This became even more necessary in 1990, when the Daily Mirror published its famous allegations against Scargill (see Chapter 6), allegations that were disowned twelve years later by the editor who published them, Roy Greenslade. During the strike, according to the Mirror, Scargill not only received money from the Libyan leader Colonel Gaddafi but misused it to clear his home loan from the NUM, and Peter Heathfield and Roger Windsor similarly misused the money for their own benefit.
The Mirror’s main source was Windsor, who had fallen out with Scargill, leaving the NUM’s employment in 1989 to live in France. ‘I left because of the way Scargill was treating the UDM. I felt there was a more intelligent way to deal with the split in the union,’ he says. The Mirror paid Windsor £50,000 for the story, and the same sum to Scargill’s former driver Jim Parker, who had been Scargill’s close friend, supporter and admirer before turning against him.
Their evidence by itself was not enough for the Mirror to consider the story libel-proof. So Terry Pattinson, the industrial correspondent whom Windsor had approached in the first place, persuaded the NUM’s Finance Officer Steve Hudson to drive to London overnight to confirm the story on tape. Hudson was not paid. Since then he has refused to discuss the matter with anyone.
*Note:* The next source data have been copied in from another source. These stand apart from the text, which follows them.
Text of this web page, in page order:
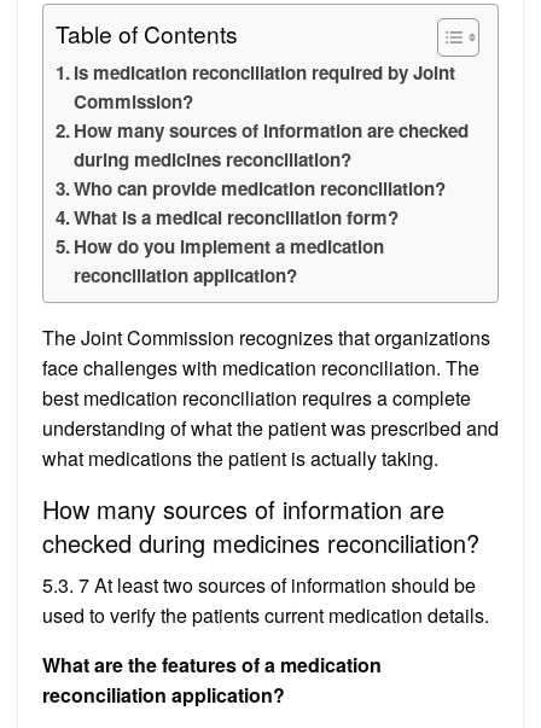
Table of Contents
Is medication reconciliation required by Joint
Commission?
How many sources of information are checked
during medicines reconciliation?
Who can provide medication reconciliation?
What is a medical reconciliation form?
How do you implement a medication
reconciliation application?
The Joint Commission recognizes that organizations
face challenges with medication reconciliation. The
best medication reconciliation requires a complete
understanding of what the patient was prescribed and
what medications the patient is actually taking.
How many sources of information are
checked during medicines reconciliation?
5.3. 7 At least two sources of information should be
used to verify the patients current medication details.
What are the features of a medication
reconciliation application?
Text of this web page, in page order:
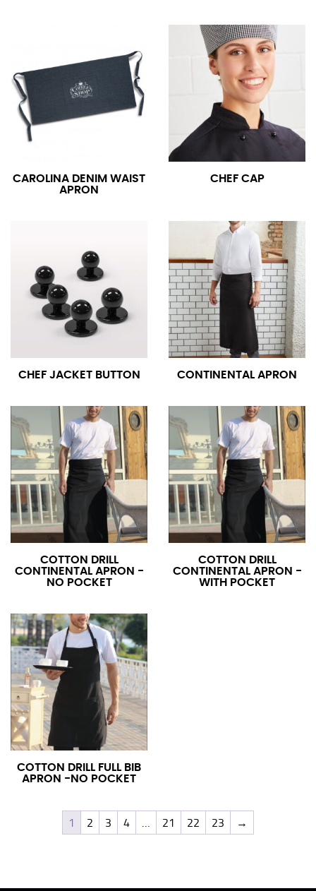
CAROLINA DENIM WAIST
APRON
CHEF CAP
CHEF JACKET BUTTON CONTINENTAL APRON
COTTON DRILL
CONTINENTAL APRON -
NO POCKET
COTTON DRILL
CONTINENTAL APRON -
WITH POCKET
COTTON DRILL FULL BIB
APRON -NO POCKET
1 2 3 4 … 21 22 23 →
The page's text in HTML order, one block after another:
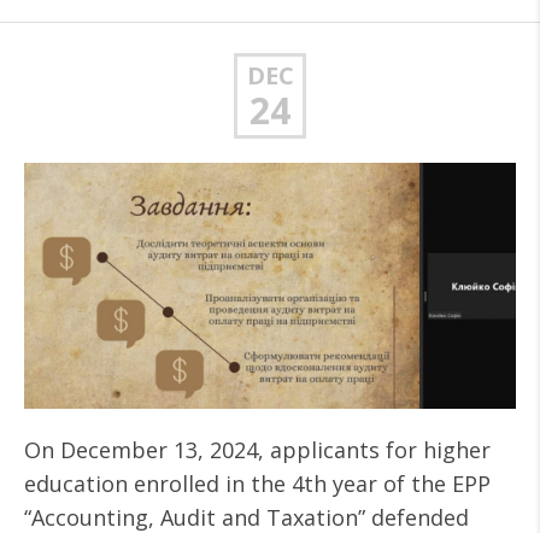
DEC
24
On December 13, 2024, applicants for higher
education enrolled in the 4th year of the EPP
“Accounting, Audit and Taxation” defended
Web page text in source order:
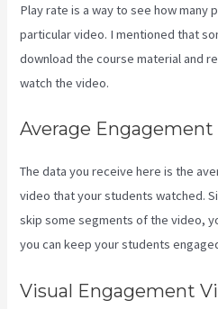
Play rate is a way to see how many
particular video. I mentioned that
download the course material and
watch the video.
Average Engagement
The data you receive here is the
video that your students watched.
skip some segments of the video,
you can keep your students
Visual Engagement
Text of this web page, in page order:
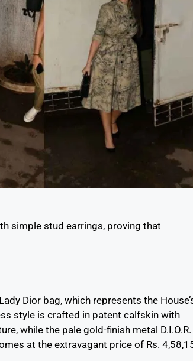
simple stud earrings, proving that
Dior bag, which represents the
style is crafted in patent calfskin with
while the pale gold-finish metal D.I.O.R.
at the extravagant price of Rs.
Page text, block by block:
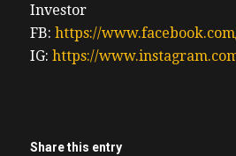
Investor
FB: https://
IG: https://
Share this entry
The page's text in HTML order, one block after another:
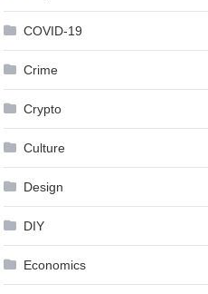
COVID-19
Crime
Crypto
Culture
Design
DIY
Economics
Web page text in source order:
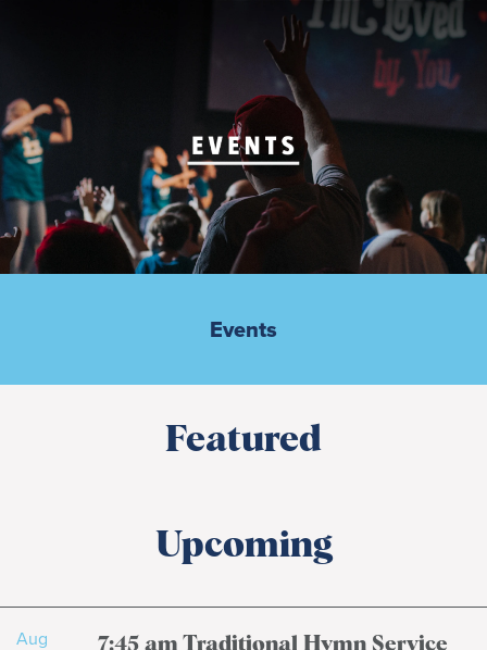
Events
Featured
Upcoming
Aug 7:45 am Traditional Hymn Service
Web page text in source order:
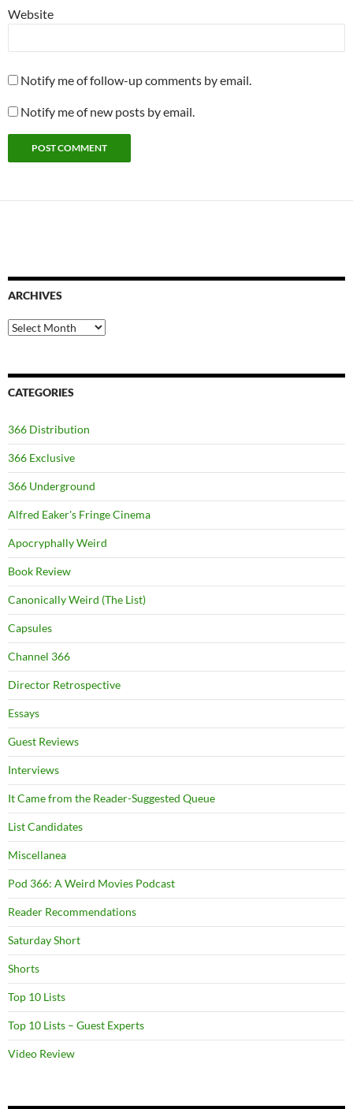
Website
Notify me of follow-up comments by email.
Notify me of new posts by email.
ARCHIVES
Archives
CATEGORIES
366 Distribution
366 Exclusive
366 Underground
Alfred Eaker's Fringe Cinema
Apocryphally Weird
Book Review
Canonically Weird (The List)
Capsules
Channel 366
Director Retrospective
Essays
Guest Reviews
Interviews
It Came from the Reader-Suggested Queue
List Candidates
Miscellanea
Pod 366: A Weird Movies Podcast
Reader Recommendations
Saturday Short
Shorts
Top 10 Lists
Top 10 Lists – Guest Experts
Video Review

Heathfield, it’s said, broke down in tears at the NEC meeting which discussed the report, and his health never recovered. The abuse heaped on his head during the strike had not affected him in this way, but the unhappiness of being believed to have defrauded his members – which would be a betrayal of everything his life had been about – was very great. Scargill, in a different way, is said by his friends to have been permanently psychologically scarred as well.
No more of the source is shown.